【我是死人】
顾璟霖不在,晚上也不回来,陆研一想到这事就莫名的提不起精神,连思考夜宵做什么的兴趣都没有了,一整天都过得特别宅,除了睡觉就是抱着手机打游戏,基本上没从床上下去过。
这种颓废的状态一直持续到翌日下午,距离约定复诊的时间还有整整两个小时,陆研终于舍得从被窝里爬出来,默默走到盥洗室冲澡,顺便也让混乱了两天的大脑清醒一下。
总的来说,某个人不在家确实对他有一定影响,不过最让陆研纠结的还是今晚怎么搞定那个副教授。
这姓孙的在公立医院混了三十多年,什么人没见过?什么事没经历过?敢拿钱替人伪造鉴定证书,说明他本身就不是个省油的灯!对于这种人,想凭一张嘴去说那肯定是不会有结果的,而他现在又拿不出更高的价钱去买通人情关系……这事从回来到现在已经反反复复在陆研脑子里谋划了有段时间了,最后还是决定要简单粗暴一点。
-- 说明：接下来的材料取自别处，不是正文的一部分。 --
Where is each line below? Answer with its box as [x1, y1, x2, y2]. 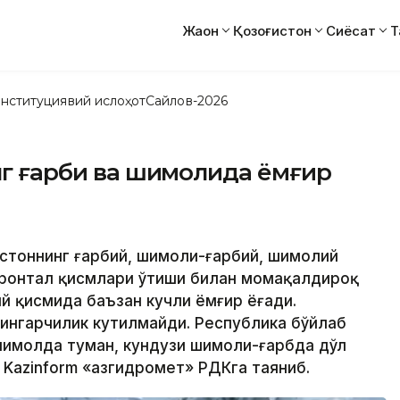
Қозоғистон [233, 21, 312, 39]
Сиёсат [326, 21, 376, 39]
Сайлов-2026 [146, 92, 228, 109]
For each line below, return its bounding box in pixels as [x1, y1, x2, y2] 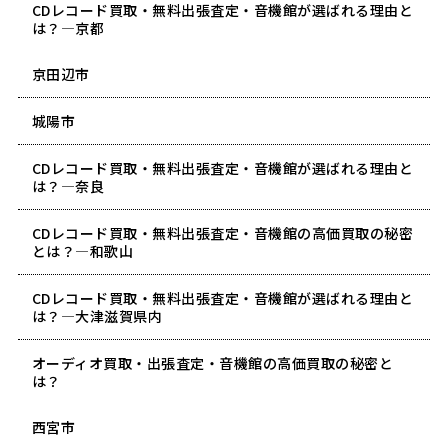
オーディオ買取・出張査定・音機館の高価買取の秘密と [31, 352, 394, 373]
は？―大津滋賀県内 [31, 305, 163, 326]
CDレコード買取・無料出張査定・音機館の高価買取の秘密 [31, 222, 414, 243]
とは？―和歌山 [31, 240, 134, 261]
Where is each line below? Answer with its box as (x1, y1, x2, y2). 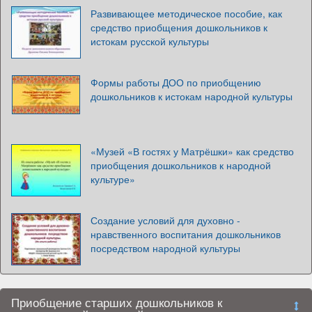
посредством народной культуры (91, 240, 240, 255)
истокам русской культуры (91, 33, 209, 48)
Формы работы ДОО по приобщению (91, 75, 261, 89)
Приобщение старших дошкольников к (11, 293, 222, 311)
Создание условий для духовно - (91, 212, 240, 227)
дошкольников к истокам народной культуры (91, 88, 292, 103)
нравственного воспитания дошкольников (91, 226, 281, 241)
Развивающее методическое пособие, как (91, 6, 282, 20)
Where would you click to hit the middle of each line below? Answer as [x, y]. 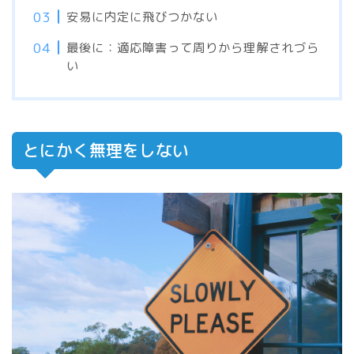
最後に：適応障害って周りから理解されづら [193, 48]
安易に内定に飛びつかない [143, 17]
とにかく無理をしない [106, 151]
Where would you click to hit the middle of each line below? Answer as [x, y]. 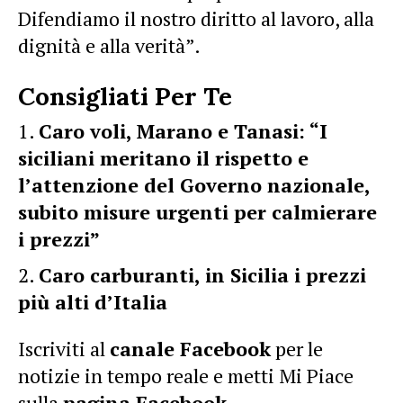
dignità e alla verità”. [109, 45]
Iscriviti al [64, 349]
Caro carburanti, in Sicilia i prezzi [202, 275]
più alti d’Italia [93, 302]
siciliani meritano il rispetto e [163, 158]
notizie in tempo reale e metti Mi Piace [186, 376]
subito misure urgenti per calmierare [197, 212]
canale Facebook [190, 349]
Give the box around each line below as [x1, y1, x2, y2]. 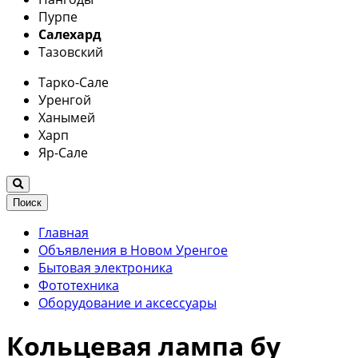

毕竟那么大岁数的人,就算再精明,再不怕事,可一只脚踩进了棺材,终归也会怕个死吧?
当然,六十多岁的老年人肯定是禁不起折腾的,况且那老家伙有防着发生意外的心,不然也不会约在医院见面。扪心自问,陆研确实是很想打他一顿,但也不会为了解气把人命玩出来,那样整件事的性质就变了,而且中心医院平白少了个权威副教授,也不好收场。
洗过澡,陆研吹干头发,从衣柜里拿了套深色运动款的休闲装换上,又分别戴好手套、棒球帽和黑框平光眼镜。等穿完衣服,他把钱包、手机、鉴定证明和一件从网上买了的白大褂一起装进一只黑色nike包,把包往肩上一甩,拎着车钥匙推门出去了。
顾璟霖给他准备的备用车是一辆路虎极光,陆研没开过左舵,在路上跑了几公里之后才慢慢适应过来。他没有直接把车开到中心医院,而是临时停放在几条街区外的一家综合超市的停车场里,然后在马路边拦了辆出租车,打车去了医院。
跟上次来时一样,心理学科室没有其他患者,连护士都特别少。女医生见这次只有陆研一人过来,借打招呼的机会随口询问了一句顾璟霖怎么没陪着,陆研乖乖坐在沙发上喝水,笑着告诉她顾先生是因为忙才没一起过来的。
他特意做了符合学生的打扮,就是为了给今天所有跟他有过接触的人留下一种温和无害,又很好接触的印象。
随后两人开始聊天,医生详细询问了上次就诊到今天这一个多月内的情况,陆研明白应该略去哪些部分,很简练了做出回答。
那女医生笑了笑,显然听出来对方是有所保留的,不过她也明白不能多问。
——这位患者是顾先生带来的人,两人明面上没什么表示,娱乐圈最近有关这位影帝先生感情生活的绯闻也是风平浪静。可陆研毕竟年轻,长得也好看,明眼人见了多多少少都会往那方面揣摩,这么一想后果就很微妙了,所以不该问的不问,才不会惹上不必要的麻烦。
“既然这样的话,”女医生翻了翻上次就诊的记录,继而抬眼看向陆研,笑道,“上次提到的两种治疗,回去以后有尝试过么?”
陆研摇摇头,说:“没有,太忙了。”
“没关系,倒是不急,不过这次回去最好要试试。”医生说,“你的病史太久了,而且很多认知已经在脑子里形成了根深蒂固的印象,不太可能依靠规范生活习惯来缓解症状,必须要添加适量的辅助治疗,不要排斥,对你是有好处的。”
陆研一想到满灌治疗的内容就开心不起来,也不回话,像个自闭症小孩那样一声不吭地捏纸杯。
医生太了解病患们的小心思了,莞尔一笑,补充道:“你不配合我没关系,稍后我会打电话叮嘱顾先生的。”
陆研:“……”
陆研心说你们这群研究心理的果然好阴险啊!表面却不好表现出来,只能继续郁闷地捏杯子。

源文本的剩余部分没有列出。